Provided data:
* * * * * * *

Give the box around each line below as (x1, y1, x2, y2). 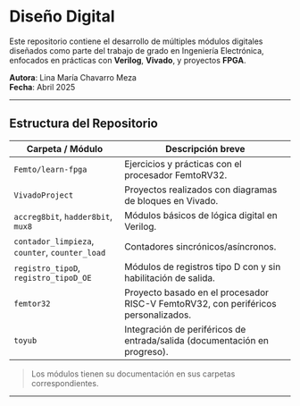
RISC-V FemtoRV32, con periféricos (124, 297, 277, 309)
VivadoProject (13, 190, 74, 200)
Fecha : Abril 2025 (9, 81, 76, 92)
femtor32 (13, 298, 51, 309)
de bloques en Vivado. (124, 194, 219, 207)
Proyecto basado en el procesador (124, 286, 270, 299)
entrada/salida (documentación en (124, 334, 270, 346)
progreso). (124, 345, 169, 358)
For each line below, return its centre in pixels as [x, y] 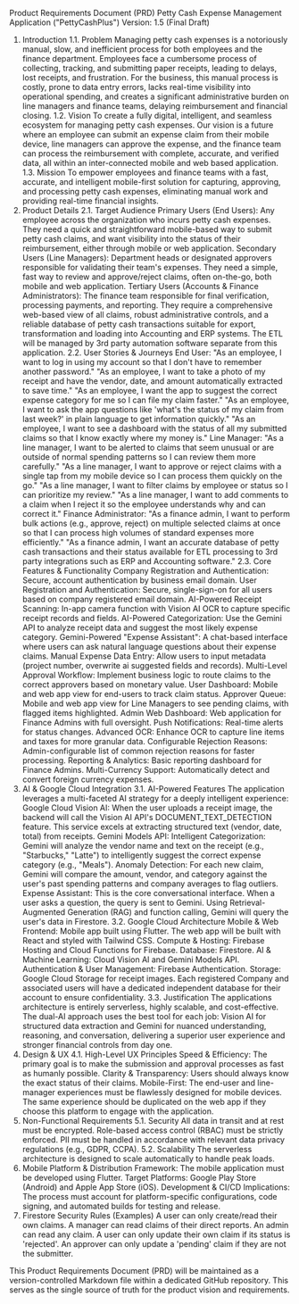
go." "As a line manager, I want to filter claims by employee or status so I [155, 485]
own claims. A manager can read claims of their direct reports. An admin [155, 1225]
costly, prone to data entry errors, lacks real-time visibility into [137, 87]
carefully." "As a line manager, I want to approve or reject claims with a [152, 466]
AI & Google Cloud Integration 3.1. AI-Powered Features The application [154, 789]
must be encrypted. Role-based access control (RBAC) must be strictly [153, 1130]
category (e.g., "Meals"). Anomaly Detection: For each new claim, [143, 864]
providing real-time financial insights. [90, 201]
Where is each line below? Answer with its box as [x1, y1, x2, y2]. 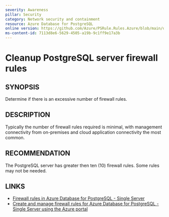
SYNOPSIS [5, 83, 40, 91]
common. [5, 134, 25, 140]
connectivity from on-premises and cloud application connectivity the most [5, 129, 161, 135]
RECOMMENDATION [5, 149, 70, 158]
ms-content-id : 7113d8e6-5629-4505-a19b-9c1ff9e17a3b [5, 31, 121, 36]
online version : [5, 26, 39, 31]
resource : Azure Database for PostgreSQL [5, 21, 94, 27]
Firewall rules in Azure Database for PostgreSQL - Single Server [12, 195, 145, 201]
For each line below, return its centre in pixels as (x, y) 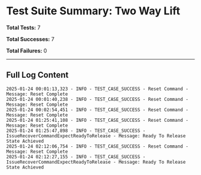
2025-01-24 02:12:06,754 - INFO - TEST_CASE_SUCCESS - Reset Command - (97, 146)
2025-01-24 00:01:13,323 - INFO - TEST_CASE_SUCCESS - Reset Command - (97, 89)
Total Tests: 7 (23, 27)
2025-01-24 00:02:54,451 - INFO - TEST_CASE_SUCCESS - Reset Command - (97, 110)
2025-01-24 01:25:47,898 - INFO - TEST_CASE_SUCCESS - (76, 131)
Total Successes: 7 (31, 39)
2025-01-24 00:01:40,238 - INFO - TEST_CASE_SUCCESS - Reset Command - (97, 99)
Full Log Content (37, 75)
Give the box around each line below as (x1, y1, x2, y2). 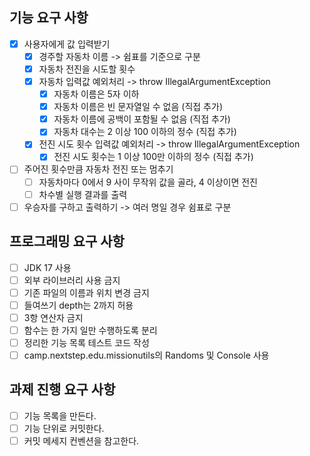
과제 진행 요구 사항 (9, 381, 116, 398)
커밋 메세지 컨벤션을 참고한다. (23, 434, 140, 447)
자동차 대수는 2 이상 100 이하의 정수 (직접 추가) (53, 126, 237, 138)
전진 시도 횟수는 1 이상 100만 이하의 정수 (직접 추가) (53, 151, 254, 163)
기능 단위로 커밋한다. (23, 422, 105, 434)
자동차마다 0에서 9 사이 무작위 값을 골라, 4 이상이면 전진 (38, 176, 258, 188)
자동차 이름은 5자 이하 (53, 88, 140, 100)
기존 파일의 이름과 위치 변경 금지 (23, 286, 150, 298)
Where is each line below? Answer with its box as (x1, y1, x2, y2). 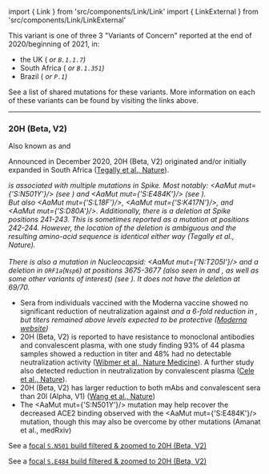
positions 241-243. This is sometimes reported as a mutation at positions (8, 215, 250, 225)
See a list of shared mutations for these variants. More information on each (8, 87, 256, 97)
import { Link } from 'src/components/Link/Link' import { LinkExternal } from (8, 7, 259, 16)
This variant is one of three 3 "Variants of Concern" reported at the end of (8, 31, 252, 40)
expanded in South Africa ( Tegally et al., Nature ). (8, 165, 170, 175)
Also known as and (8, 141, 71, 151)
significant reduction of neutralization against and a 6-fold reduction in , (19, 307, 258, 317)
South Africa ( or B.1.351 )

* * * * * * *

Action item:
The answer is to be one number: the count of lines in the entries containing the string "reported".

Task output:
2